## Action item
For every line below, output the text exactly and leave out images.

>>>

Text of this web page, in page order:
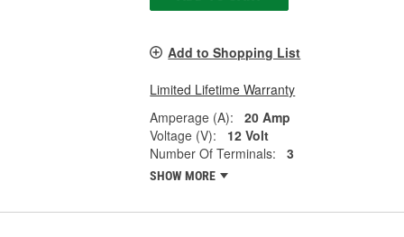
Add to Shopping List
Limited Lifetime Warranty
Amperage (A):
20 Amp
Voltage (V):
12 Volt
Number Of Terminals:
3
SHOW MORE
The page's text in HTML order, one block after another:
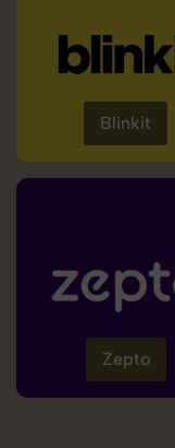
Blinkit
Zepto
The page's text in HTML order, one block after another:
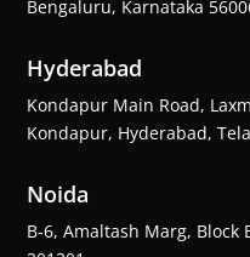
Bengaluru, Karnataka
Hyderabad
Kondapur Main Road,
Kondapur, Hyderabad,
Noida
B-6, Amaltash Marg, Block

<<<

## Answer space
Text of this web page, in page order:
Add to Shopping List
Limited Lifetime Warranty
Amperage (A):
20 Amp
Voltage (V):
12 Volt
Number Of Terminals:
3
SHOW MORE
The page's text in HTML order, one block after another:
Blinkit
Zepto
The page's text in HTML order, one block after another:
Bengaluru, Karnataka
Hyderabad
Kondapur Main Road,
Kondapur, Hyderabad,
Noida
B-6, Amaltash Marg, Block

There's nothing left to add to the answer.